By HFT Staff

Allegheny Health Network (AHN) announced that an IT vendor – IntraSystems, LLC – responsible for hosting, managing, and securing certain computer systems that support AHN’s subsidiary Home Medical Equipment and Home Infusion companies experienced a cybersecurity incident that led to unauthorized access to those computer systems beginning on Oct. 11, 2024. AHN learned about the cyber event on Nov. 19, 2024. 
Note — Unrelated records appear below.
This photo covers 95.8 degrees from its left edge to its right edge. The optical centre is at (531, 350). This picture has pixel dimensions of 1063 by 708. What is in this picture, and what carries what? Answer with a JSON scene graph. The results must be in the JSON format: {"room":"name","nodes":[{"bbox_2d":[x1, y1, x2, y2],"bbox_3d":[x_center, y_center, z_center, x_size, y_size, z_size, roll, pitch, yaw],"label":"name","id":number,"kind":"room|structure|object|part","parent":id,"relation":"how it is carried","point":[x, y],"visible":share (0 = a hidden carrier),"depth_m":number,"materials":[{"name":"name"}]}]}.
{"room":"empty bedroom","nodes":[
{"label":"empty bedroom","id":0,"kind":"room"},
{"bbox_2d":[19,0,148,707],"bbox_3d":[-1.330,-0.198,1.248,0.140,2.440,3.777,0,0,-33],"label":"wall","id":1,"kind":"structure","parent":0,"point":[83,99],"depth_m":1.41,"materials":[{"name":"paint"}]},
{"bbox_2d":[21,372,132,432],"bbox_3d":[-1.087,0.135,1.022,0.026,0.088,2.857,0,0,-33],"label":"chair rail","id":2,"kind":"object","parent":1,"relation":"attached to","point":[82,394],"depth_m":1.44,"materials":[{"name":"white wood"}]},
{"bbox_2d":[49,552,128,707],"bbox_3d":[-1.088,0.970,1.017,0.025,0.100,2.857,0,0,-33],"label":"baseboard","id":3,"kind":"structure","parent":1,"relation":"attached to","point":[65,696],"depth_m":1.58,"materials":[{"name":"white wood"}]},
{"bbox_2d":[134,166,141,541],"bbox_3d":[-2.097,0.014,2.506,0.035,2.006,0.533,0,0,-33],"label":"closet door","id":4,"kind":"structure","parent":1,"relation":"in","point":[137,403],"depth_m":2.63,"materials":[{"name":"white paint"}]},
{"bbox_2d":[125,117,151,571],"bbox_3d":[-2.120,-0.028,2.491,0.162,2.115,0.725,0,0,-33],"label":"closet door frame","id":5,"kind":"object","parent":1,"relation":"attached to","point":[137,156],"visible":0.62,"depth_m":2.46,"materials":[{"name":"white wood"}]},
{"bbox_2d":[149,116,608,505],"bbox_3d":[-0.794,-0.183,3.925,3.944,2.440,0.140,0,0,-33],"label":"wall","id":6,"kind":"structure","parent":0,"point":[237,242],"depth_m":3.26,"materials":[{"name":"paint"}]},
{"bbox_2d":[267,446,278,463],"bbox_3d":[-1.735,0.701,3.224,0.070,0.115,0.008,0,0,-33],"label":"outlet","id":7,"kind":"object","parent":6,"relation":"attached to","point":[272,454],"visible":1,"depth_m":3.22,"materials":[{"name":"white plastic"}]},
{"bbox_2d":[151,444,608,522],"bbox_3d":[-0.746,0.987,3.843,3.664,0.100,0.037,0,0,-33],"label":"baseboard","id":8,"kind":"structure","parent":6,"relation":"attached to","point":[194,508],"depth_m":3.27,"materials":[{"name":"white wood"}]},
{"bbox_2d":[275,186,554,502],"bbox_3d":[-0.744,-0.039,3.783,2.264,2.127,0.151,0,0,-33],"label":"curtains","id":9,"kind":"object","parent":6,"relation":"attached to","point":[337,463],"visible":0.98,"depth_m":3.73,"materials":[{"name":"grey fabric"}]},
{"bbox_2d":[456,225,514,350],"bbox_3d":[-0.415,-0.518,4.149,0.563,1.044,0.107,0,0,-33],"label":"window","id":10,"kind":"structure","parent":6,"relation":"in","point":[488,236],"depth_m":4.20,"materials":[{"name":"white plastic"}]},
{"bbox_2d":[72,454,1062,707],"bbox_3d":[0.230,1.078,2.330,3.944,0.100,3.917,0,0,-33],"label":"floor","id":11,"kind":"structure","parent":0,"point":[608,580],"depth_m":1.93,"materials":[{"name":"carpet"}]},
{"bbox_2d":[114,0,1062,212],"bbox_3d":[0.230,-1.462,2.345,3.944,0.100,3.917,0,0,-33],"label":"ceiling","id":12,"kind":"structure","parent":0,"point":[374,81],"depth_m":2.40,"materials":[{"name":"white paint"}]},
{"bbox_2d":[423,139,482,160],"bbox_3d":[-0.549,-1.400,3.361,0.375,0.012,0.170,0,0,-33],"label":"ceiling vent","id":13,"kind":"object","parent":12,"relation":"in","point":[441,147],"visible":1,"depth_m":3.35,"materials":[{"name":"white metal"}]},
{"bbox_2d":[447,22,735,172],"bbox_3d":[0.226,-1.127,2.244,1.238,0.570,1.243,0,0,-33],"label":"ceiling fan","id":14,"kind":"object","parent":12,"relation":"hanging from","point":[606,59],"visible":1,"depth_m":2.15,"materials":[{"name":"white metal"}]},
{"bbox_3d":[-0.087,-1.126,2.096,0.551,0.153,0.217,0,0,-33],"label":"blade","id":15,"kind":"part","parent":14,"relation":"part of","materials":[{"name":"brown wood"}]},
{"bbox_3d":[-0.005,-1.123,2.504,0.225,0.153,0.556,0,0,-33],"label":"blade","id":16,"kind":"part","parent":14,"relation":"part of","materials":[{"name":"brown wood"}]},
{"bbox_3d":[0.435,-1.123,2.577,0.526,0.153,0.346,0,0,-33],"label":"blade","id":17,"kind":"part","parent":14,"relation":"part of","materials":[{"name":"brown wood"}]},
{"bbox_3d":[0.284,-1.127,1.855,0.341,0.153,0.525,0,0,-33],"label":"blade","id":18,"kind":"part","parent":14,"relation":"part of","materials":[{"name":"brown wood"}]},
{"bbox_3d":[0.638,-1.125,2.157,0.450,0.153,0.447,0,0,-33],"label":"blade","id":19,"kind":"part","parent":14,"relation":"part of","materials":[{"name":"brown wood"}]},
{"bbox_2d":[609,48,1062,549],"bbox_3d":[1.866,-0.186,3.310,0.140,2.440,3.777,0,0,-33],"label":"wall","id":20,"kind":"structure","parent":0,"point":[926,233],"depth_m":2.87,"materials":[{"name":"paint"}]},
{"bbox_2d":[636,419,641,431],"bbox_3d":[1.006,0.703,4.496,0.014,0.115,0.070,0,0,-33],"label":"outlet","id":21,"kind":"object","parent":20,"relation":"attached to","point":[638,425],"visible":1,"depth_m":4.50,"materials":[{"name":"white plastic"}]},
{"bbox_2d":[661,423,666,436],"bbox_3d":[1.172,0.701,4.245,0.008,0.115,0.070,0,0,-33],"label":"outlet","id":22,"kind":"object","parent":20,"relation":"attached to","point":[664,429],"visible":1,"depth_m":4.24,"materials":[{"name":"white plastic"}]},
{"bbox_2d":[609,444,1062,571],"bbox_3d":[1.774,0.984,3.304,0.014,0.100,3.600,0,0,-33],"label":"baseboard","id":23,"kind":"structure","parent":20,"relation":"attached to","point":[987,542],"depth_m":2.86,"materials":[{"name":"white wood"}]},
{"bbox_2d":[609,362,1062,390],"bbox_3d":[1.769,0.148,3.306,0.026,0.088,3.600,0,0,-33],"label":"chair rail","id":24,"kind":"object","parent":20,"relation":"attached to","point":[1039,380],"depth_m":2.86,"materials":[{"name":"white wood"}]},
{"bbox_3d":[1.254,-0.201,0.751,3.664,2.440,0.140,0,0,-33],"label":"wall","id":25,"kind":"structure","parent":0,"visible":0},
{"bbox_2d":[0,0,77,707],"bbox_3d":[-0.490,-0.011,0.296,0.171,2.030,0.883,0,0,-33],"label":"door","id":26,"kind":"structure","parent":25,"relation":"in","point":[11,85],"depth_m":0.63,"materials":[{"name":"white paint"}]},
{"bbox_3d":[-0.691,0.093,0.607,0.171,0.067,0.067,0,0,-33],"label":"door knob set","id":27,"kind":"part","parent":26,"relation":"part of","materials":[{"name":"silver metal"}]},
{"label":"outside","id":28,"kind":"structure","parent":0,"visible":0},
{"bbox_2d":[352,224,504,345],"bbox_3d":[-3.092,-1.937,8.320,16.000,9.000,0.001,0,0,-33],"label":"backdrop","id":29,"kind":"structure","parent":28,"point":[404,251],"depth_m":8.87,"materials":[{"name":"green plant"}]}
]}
The impacted systems hosted by IntraSystems contained the information of patients who received the services of AHN’s Home Medical Equipment and Home Infusion therapy services, and an unauthorized user was able to obtain some of this information. Once discovered, immediate steps were taken to investigate and secure patient information and stop unauthorized access to the systems and the data on them. In addition to terminating the unauthorized access to the affected systems, including immediately taking those systems offline, connections with other systems were turned off to prevent additional unauthorized access. Law enforcement was also notified. 

Impacted patients are being notified by IntraSystems in accordance with HIPAA and applicable state law. The affected personal information may have included names, dates of birth, addresses, Social Security numbers, financial account numbers (but no access codes), health insurance identification numbers and other health insurance information, and treatment information including diagnoses, provider information, treatments/procedures, dates of service, prescription information, and medical device serial numbers. AHN is not aware of any actual or attempted identity theft or fraud as a result of this incident. 

Multiple other corrective actions to respond to the incident and to help ensure an incident like this does not happen again have been taken.